Opensearch Observability, Security indices go unassigned after maintenance

Version:

{
  "name": "opensearch-dev-c1-master-105-132",
  "cluster_name": "cluster-c1",
  "cluster_uuid": "f1PkJj3ZShGeMIJeNgz9Yw",
  "version": {
    "distribution": "opensearch",
    "number": "2.6.0",
    "build_type": "deb",
    "build_hash": "7203a5af21a8a009aece1474446b437a3c674db6",
    "build_date": "2023-02-24T18:58:38.730482464Z",
    "build_snapshot": false,
    "lucene_version": "9.5.0",
    "minimum_wire_compatibility_version": "7.10.0",
    "minimum_index_compatibility_version": "7.0.0"
  },
  "tagline": "The OpenSearch Project: https://opensearch.org/"
}

I have 6 data nodes, 3 nodes in a zone ( 2 zones in total ).
I tried to shutdown a zones for testing HA ( it works fine ), after that I tried to start the zone which i just shutdown and i have 3 unassigned shard which is:

.opensearch-observability ( 1 unassigned shard )
.opendistro_security ( 2 unassigned shard )

Allocation Explain:

  "index": ".opensearch-observability",
  "shard": 0,
  "primary": false,
  "current_state": "unassigned",
  "unassigned_info": {
    "reason": "NODE_LEFT",
    "at": "2023-04-28T05:45:40.672Z",
    "details": "node_left [a4cCIqilSwmQOvirGAcqHA]",
    "last_allocation_status": "no_attempt"
  },
  "can_allocate": "no",
  "allocate_explanation": "cannot allocate because allocation is not permitted to any of the nodes",
  "node_allocation_decisions": [
    {
      "node_id": "52UfYA7BTu-ftyLUQYD1fg",
      "node_name": "opensearch-dev-c1-data-94-34",
      "transport_address": "10.5.94.34:9300",
      "node_attributes": {
        "zone": "zoneNTL",
        "shard_indexing_pressure_enabled": "true"
      },
      "node_decision": "no",
      "deciders": [
        {
          "decider": "awareness",
          "decision": "NO",
          "explanation": "there are too many copies of the shard allocated to nodes with attribute [zone], there are [3] total configured shard copies for this shard id and [4] total attribute values, expected the allocated shard count per attribute [2] to be less than or equal to the upper bound of the required number of shards per attribute [1]"
        }
      ]
    }

Cluster Setting

{
  "persistent": {
    "cluster": {
      "routing": {
        "allocation": {
          "awareness": {
            "attributes": "zone",
            "force": {
              "zone": {
                "values": [
                  "zoneA",
                  "zoneB"
                ]
              }
            }
          }
        }
      }
    },
    "plugins": {
      "index_state_management": {
        "template_migration": {
          "control": "-1"
        }
      }
    }
  },
  "transient": {}
}

I tried to run cluster reroute but not working. What I can do ?
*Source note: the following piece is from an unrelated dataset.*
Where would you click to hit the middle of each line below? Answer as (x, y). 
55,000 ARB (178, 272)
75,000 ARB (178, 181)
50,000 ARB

The allocation explain shows that allocation didn’t work on the remaining nodes (because you have forced awareness). I’m thinking:

  • did it work later? Maybe shards were unassigned for a while due to Delaying allocation when a node leaves | Elasticsearch Guide [8.7] | Elastic
  • did it not work once you brought the nodes back up for other reasons? In that case, can you post the whole output of the allocation explain call? I think what you already posted is only from one of the nodes that didn’t get restarted
1 Like

yeah, I did start the node I shut off for testing HA. This is just for testing. I guess I have to restart one by one :cry:

Update: my miss configuration.